▸ **What is being asked**
The required answer is the data below, restated word for word with images omitted.

[Given data Boundary: Start]

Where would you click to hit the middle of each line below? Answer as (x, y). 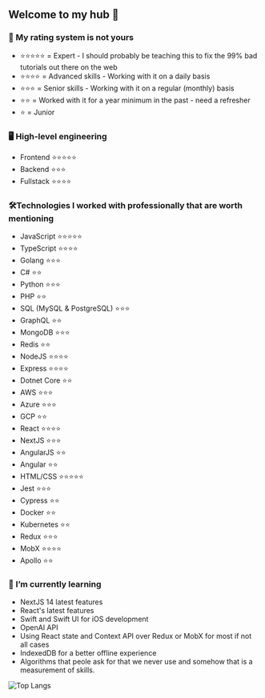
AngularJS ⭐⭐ (43, 452)
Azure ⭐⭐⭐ (38, 404)
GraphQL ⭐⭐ (41, 320)
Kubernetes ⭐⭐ (45, 524)
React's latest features (57, 610)
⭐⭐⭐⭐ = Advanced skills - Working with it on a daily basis (115, 76)
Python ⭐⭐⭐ (40, 284)
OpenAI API (39, 627)
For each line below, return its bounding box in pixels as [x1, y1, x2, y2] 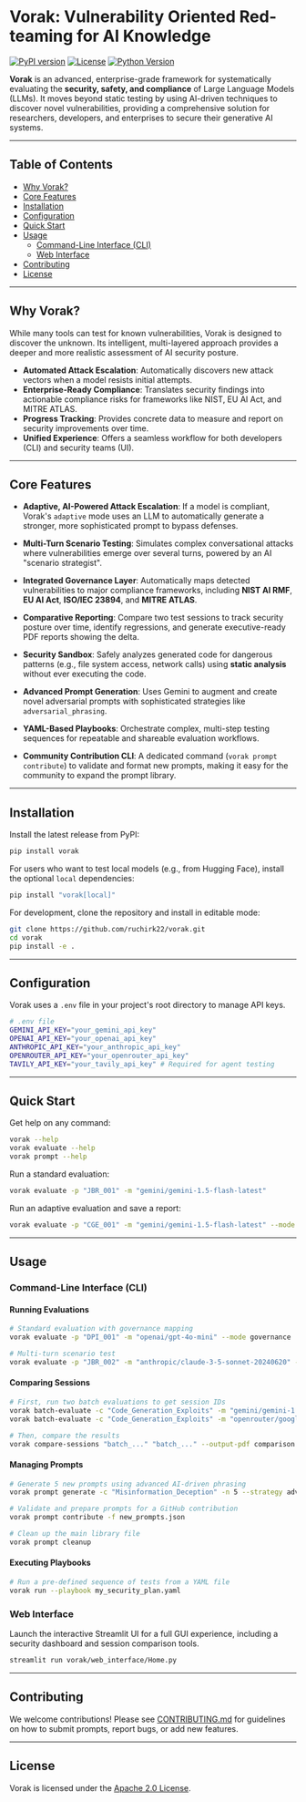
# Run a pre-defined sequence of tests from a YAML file [9, 1578, 230, 1587]
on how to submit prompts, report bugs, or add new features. [9, 1723, 239, 1734]
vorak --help [9, 1135, 59, 1145]
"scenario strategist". [22, 558, 103, 569]
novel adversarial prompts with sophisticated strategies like [22, 695, 246, 707]
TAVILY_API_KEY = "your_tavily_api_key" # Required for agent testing [9, 1059, 275, 1068]
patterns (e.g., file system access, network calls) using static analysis [22, 659, 287, 670]
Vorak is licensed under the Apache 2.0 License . [9, 1782, 191, 1793]
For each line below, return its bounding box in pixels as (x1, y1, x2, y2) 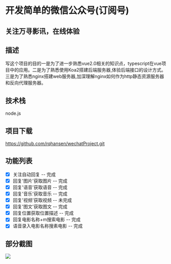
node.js (5, 110, 22, 116)
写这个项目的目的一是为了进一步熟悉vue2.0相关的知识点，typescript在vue (5, 60, 162, 67)
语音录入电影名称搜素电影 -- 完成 (12, 223, 83, 229)
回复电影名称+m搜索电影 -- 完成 (12, 217, 81, 223)
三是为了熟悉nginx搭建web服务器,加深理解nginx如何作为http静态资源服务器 (5, 73, 164, 80)
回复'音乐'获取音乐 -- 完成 (12, 191, 68, 197)
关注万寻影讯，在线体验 (5, 27, 80, 36)
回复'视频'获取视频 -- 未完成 (12, 197, 72, 203)
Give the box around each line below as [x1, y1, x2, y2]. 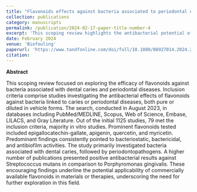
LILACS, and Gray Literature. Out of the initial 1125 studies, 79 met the [6, 116, 174, 124]
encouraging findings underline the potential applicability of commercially [6, 166, 184, 173]
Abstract [6, 68, 28, 75]
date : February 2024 [6, 36, 57, 42]
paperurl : [6, 47, 30, 53]
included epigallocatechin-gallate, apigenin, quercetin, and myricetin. [6, 129, 174, 136]
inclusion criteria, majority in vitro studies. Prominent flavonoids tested [6, 123, 176, 130]
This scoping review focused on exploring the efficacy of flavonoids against [6, 80, 189, 87]
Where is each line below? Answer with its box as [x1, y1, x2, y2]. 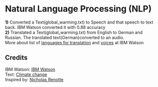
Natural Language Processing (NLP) [5, 3, 152, 14]
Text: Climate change [5, 71, 47, 77]
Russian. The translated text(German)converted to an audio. [5, 35, 125, 40]
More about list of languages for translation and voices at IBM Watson [5, 39, 144, 45]
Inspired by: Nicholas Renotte [5, 76, 64, 82]
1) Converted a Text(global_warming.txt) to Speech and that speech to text [5, 19, 154, 25]
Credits [5, 54, 28, 62]
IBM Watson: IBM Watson [5, 66, 56, 72]
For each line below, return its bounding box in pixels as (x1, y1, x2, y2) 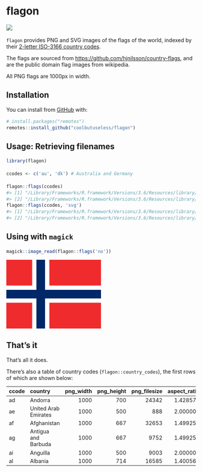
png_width (65, 388, 92, 395)
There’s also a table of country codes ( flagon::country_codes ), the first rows (6, 368, 196, 375)
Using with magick (6, 231, 73, 242)
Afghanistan (29, 420, 60, 427)
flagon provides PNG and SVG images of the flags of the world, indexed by (6, 36, 192, 43)
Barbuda (29, 441, 52, 448)
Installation (6, 90, 49, 100)
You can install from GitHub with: (6, 106, 88, 113)
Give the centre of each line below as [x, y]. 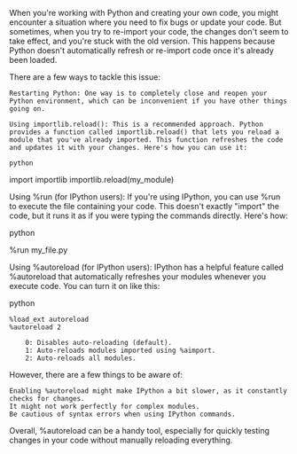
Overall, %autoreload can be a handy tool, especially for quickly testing [140, 431]
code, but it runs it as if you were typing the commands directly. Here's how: [148, 215]
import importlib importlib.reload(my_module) [92, 180]
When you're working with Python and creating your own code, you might [144, 13]
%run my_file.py [39, 250]
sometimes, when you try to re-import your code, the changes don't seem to [149, 31]
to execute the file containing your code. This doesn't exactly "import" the [144, 206]
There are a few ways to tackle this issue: [85, 77]
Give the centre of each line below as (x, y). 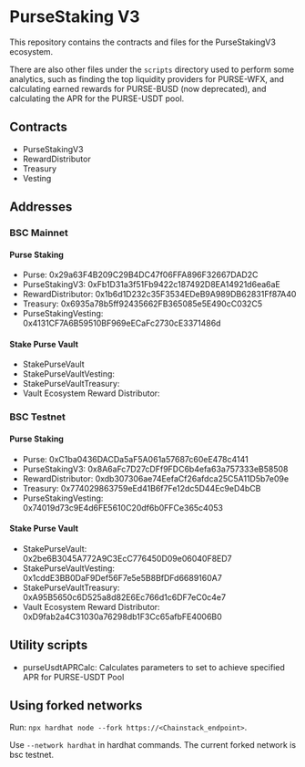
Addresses (41, 207)
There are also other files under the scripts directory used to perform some (152, 69)
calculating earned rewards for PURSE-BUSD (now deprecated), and (138, 88)
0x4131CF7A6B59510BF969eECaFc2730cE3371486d (122, 323)
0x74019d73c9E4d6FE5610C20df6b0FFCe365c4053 (122, 507)
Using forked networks (76, 705)
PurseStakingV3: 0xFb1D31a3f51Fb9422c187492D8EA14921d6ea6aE (151, 285)
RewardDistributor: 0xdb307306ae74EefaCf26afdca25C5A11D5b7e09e (156, 478)
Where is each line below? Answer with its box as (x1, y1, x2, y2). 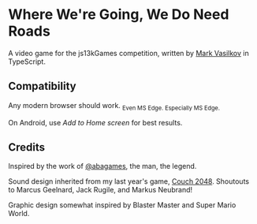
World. (8, 209, 30, 218)
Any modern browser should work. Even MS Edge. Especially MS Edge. (8, 100, 221, 112)
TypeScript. (8, 57, 46, 66)
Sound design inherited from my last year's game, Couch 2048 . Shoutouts (8, 177, 250, 186)
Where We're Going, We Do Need (8, 6, 229, 24)
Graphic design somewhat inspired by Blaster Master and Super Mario (8, 200, 237, 210)
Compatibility (8, 80, 76, 93)
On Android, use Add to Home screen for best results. (8, 118, 183, 127)
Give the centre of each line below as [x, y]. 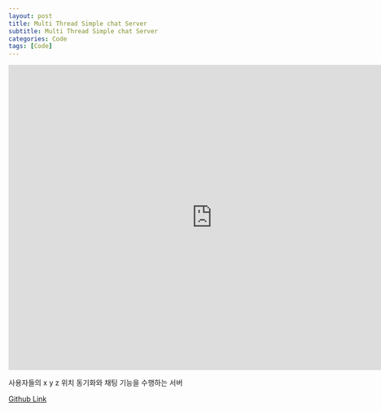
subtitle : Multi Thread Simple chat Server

[Given data Boundary: End]

▸ **Solution below**
Where would you click to hit the middle of each line below? Answer as (x, y). 
AngularJS ⭐⭐ (43, 452)
Azure ⭐⭐⭐ (38, 404)
GraphQL ⭐⭐ (41, 320)
Kubernetes ⭐⭐ (45, 524)
React's latest features (57, 610)
⭐⭐⭐⭐ = Advanced skills - Working with it on a daily basis (115, 76)
Python ⭐⭐⭐ (40, 284)
OpenAI API (39, 627)
For each line below, return its bounding box in pixels as [x1, y1, x2, y2] 
# Run a pre-defined sequence of tests from a YAML file [9, 1578, 230, 1587]
on how to submit prompts, report bugs, or add new features. [9, 1723, 239, 1734]
vorak --help [9, 1135, 59, 1145]
"scenario strategist". [22, 558, 103, 569]
novel adversarial prompts with sophisticated strategies like [22, 695, 246, 707]
TAVILY_API_KEY = "your_tavily_api_key" # Required for agent testing [9, 1059, 275, 1068]
patterns (e.g., file system access, network calls) using static analysis [22, 659, 287, 670]
Vorak is licensed under the Apache 2.0 License . [9, 1782, 191, 1793]
For each line below, return its bounding box in pixels as (x1, y1, x2, y2) 
node.js (5, 110, 22, 116)
写这个项目的目的一是为了进一步熟悉vue2.0相关的知识点，typescript在vue (5, 60, 162, 67)
语音录入电影名称搜素电影 -- 完成 (12, 223, 83, 229)
回复电影名称+m搜索电影 -- 完成 (12, 217, 81, 223)
三是为了熟悉nginx搭建web服务器,加深理解nginx如何作为http静态资源服务器 (5, 73, 164, 80)
回复'音乐'获取音乐 -- 完成 (12, 191, 68, 197)
关注万寻影讯，在线体验 (5, 27, 80, 36)
回复'视频'获取视频 -- 未完成 (12, 197, 72, 203)
Give the box around each line below as [x1, y1, x2, y2]. 
LILACS, and Gray Literature. Out of the initial 1125 studies, 79 met the [6, 116, 174, 124]
encouraging findings underline the potential applicability of commercially [6, 166, 184, 173]
Abstract [6, 68, 28, 75]
date : February 2024 [6, 36, 57, 42]
paperurl : [6, 47, 30, 53]
included epigallocatechin-gallate, apigenin, quercetin, and myricetin. [6, 129, 174, 136]
inclusion criteria, majority in vitro studies. Prominent flavonoids tested [6, 123, 176, 130]
This scoping review focused on exploring the efficacy of flavonoids against [6, 80, 189, 87]
Where is each line below? Answer with its box as [x1, y1, x2, y2]. 
Natural Language Processing (NLP) [5, 3, 152, 14]
Text: Climate change [5, 71, 47, 77]
Russian. The translated text(German)converted to an audio. [5, 35, 125, 40]
More about list of languages for translation and voices at IBM Watson [5, 39, 144, 45]
Inspired by: Nicholas Renotte [5, 76, 64, 82]
1) Converted a Text(global_warming.txt) to Speech and that speech to text [5, 19, 154, 25]
Credits [5, 54, 28, 62]
IBM Watson: IBM Watson [5, 66, 56, 72]
For each line below, return its bounding box in pixels as (x1, y1, x2, y2) 
png_width (65, 388, 92, 395)
There’s also a table of country codes ( flagon::country_codes ), the first rows (6, 368, 196, 375)
Using with magick (6, 231, 73, 242)
Afghanistan (29, 420, 60, 427)
flagon provides PNG and SVG images of the flags of the world, indexed by (6, 36, 192, 43)
Barbuda (29, 441, 52, 448)
Installation (6, 90, 49, 100)
You can install from GitHub with: (6, 106, 88, 113)
Give the centre of each line below as [x, y]. 
Overall, %autoreload can be a handy tool, especially for quickly testing [140, 431]
code, but it runs it as if you were typing the commands directly. Here's how: [148, 215]
import importlib importlib.reload(my_module) [92, 180]
When you're working with Python and creating your own code, you might [144, 13]
%run my_file.py [39, 250]
sometimes, when you try to re-import your code, the changes don't seem to [149, 31]
to execute the file containing your code. This doesn't exactly "import" the [144, 206]
There are a few ways to tackle this issue: [85, 77]
Give the centre of each line below as (x, y). 
Addresses (41, 207)
There are also other files under the scripts directory used to perform some (152, 69)
calculating earned rewards for PURSE-BUSD (now deprecated), and (138, 88)
0x4131CF7A6B59510BF969eECaFc2730cE3371486d (122, 323)
0x74019d73c9E4d6FE5610C20df6b0FFCe365c4053 (122, 507)
Using forked networks (76, 705)
PurseStakingV3: 0xFb1D31a3f51Fb9422c187492D8EA14921d6ea6aE (151, 285)
RewardDistributor: 0xdb307306ae74EefaCf26afdca25C5A11D5b7e09e (156, 478)
Where is each line below? Answer with its box as (x1, y1, x2, y2). 
World. (8, 209, 30, 218)
Any modern browser should work. Even MS Edge. Especially MS Edge. (8, 100, 221, 112)
TypeScript. (8, 57, 46, 66)
Sound design inherited from my last year's game, Couch 2048 . Shoutouts (8, 177, 250, 186)
Where We're Going, We Do Need (8, 6, 229, 24)
Graphic design somewhat inspired by Blaster Master and Super Mario (8, 200, 237, 210)
Compatibility (8, 80, 76, 93)
On Android, use Add to Home screen for best results. (8, 118, 183, 127)
Give the centre of each line below as [x, y]. 
subtitle : Multi Thread Simple chat Server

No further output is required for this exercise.